[[ RAW DATA open ]]

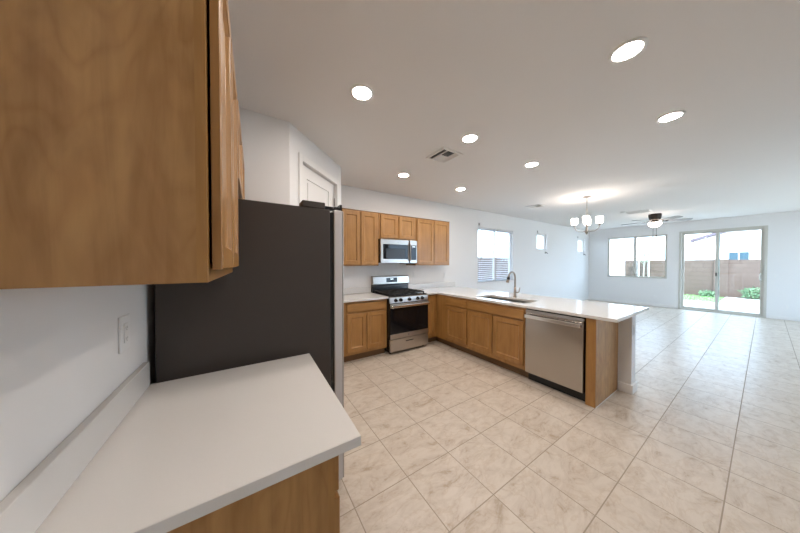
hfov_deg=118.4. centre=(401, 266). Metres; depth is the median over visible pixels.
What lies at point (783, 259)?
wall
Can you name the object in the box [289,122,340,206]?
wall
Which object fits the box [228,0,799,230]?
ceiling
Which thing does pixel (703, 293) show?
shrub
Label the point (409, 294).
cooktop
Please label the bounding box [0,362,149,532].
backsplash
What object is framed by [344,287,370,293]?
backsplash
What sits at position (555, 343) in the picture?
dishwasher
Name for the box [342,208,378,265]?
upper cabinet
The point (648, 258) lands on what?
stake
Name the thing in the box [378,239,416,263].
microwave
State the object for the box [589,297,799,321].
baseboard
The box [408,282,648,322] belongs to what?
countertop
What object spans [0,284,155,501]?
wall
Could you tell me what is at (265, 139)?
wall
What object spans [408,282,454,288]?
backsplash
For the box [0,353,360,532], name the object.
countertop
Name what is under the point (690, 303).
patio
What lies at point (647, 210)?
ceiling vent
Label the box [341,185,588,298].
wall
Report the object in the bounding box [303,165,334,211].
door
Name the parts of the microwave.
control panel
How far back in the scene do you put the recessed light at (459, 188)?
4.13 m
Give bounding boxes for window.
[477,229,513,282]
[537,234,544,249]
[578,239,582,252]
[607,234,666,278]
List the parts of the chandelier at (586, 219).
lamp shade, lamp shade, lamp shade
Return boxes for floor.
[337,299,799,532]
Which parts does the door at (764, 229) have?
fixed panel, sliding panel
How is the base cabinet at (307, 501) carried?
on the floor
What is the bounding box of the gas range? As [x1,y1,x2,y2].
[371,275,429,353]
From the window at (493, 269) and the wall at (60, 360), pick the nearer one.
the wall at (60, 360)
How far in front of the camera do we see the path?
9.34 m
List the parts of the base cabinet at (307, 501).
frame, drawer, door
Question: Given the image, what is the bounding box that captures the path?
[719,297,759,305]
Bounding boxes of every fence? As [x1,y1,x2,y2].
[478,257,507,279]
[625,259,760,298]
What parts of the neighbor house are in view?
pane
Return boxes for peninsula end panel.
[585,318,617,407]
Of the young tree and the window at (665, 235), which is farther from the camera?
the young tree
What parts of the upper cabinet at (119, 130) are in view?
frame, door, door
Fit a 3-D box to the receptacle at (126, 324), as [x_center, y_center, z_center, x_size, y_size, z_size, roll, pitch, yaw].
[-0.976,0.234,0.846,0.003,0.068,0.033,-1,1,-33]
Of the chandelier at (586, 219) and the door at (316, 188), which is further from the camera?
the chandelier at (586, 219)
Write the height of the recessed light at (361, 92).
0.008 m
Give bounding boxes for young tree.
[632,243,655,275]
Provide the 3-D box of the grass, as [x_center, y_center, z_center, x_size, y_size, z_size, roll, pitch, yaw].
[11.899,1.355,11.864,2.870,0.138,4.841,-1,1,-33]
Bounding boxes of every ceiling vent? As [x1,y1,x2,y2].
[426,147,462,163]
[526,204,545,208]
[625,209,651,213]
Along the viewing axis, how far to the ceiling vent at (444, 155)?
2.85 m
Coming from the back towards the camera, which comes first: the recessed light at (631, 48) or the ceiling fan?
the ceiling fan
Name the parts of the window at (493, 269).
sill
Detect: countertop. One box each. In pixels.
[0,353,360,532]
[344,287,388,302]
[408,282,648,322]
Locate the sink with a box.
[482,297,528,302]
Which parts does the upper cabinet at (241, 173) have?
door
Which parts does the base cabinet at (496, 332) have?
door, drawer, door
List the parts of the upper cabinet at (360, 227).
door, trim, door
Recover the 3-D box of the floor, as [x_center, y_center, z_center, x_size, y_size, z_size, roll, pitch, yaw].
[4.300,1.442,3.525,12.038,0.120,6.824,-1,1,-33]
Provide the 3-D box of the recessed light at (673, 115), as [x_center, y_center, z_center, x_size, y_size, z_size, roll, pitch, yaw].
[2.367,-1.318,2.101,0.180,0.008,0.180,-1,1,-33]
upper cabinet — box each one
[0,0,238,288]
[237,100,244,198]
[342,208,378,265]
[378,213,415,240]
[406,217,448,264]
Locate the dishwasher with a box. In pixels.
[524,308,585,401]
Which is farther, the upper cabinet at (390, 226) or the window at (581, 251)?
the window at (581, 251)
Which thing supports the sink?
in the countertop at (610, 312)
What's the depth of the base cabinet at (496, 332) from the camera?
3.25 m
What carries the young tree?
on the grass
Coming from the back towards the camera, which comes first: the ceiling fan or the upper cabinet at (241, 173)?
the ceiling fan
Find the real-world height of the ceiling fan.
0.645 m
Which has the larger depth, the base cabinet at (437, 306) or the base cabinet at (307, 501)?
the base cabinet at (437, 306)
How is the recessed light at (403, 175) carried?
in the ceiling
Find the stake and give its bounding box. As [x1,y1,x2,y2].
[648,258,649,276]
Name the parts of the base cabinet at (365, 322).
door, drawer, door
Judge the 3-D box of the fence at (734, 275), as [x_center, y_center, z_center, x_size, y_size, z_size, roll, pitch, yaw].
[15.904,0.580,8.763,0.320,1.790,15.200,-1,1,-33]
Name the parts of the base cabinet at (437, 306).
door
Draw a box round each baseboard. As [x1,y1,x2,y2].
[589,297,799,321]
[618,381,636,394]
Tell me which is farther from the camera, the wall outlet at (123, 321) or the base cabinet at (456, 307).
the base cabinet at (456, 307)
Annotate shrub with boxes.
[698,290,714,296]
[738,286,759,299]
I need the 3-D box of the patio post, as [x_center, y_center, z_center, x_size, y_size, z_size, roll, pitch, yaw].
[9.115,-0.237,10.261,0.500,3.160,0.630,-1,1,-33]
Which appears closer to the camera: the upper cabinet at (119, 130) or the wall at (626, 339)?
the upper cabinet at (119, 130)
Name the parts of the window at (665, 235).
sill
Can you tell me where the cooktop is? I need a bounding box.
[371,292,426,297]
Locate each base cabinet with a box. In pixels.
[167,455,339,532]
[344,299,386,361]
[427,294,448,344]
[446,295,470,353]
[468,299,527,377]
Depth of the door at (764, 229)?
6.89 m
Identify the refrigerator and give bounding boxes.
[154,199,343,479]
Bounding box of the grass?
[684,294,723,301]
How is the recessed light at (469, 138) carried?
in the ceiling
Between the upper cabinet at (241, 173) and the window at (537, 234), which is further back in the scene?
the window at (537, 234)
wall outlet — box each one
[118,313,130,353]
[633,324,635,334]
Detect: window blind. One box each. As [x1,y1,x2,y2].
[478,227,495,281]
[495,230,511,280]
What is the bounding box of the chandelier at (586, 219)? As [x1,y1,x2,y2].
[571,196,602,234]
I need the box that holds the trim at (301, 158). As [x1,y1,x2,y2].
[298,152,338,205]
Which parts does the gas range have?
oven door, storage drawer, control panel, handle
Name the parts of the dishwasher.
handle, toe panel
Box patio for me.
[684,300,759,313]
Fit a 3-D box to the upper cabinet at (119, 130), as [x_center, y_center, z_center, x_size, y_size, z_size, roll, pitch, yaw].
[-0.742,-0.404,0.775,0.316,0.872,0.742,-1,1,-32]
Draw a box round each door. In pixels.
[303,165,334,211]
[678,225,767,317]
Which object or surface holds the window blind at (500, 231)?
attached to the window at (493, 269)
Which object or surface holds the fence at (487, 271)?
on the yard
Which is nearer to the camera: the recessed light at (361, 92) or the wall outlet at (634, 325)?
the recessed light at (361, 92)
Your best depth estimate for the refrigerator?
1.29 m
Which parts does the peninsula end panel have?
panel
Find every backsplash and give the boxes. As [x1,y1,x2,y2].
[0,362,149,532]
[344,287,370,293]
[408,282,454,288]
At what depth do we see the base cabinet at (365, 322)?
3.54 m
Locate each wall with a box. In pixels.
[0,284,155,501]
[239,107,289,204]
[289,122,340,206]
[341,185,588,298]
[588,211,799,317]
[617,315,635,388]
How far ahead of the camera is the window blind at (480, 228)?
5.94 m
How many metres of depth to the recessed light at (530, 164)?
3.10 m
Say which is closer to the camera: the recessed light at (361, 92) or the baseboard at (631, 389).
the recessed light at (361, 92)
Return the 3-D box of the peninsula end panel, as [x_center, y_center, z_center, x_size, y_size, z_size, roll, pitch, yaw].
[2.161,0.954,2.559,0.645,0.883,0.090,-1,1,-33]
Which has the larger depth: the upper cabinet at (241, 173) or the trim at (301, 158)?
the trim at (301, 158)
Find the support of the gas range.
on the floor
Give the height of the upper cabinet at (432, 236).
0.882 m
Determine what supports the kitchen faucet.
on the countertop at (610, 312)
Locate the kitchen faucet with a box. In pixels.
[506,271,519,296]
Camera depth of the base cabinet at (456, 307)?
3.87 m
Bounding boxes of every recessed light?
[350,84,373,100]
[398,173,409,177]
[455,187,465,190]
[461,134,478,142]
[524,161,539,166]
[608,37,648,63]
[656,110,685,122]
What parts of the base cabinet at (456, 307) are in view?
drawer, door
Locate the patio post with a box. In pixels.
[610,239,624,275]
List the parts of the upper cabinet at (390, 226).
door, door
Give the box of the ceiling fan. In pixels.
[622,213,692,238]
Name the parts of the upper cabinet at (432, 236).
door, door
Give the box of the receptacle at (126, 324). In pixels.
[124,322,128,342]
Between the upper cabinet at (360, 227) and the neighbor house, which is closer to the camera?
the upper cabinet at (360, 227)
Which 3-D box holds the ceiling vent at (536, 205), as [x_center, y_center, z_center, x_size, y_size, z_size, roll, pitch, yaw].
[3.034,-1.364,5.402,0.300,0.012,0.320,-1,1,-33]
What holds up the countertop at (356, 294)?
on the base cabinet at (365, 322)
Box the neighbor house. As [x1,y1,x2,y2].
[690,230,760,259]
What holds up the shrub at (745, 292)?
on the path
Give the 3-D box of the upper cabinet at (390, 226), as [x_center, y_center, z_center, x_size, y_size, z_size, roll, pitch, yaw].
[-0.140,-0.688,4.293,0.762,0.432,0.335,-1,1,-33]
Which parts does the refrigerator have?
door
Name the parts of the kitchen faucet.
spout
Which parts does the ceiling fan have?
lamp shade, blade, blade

[[ RAW DATA closed ]]

→ GOAL OF THE EXERCISE
Scan the material above and determine how many lines include the word "round"; report only the number.

→ PROBLEM SOLUTION
2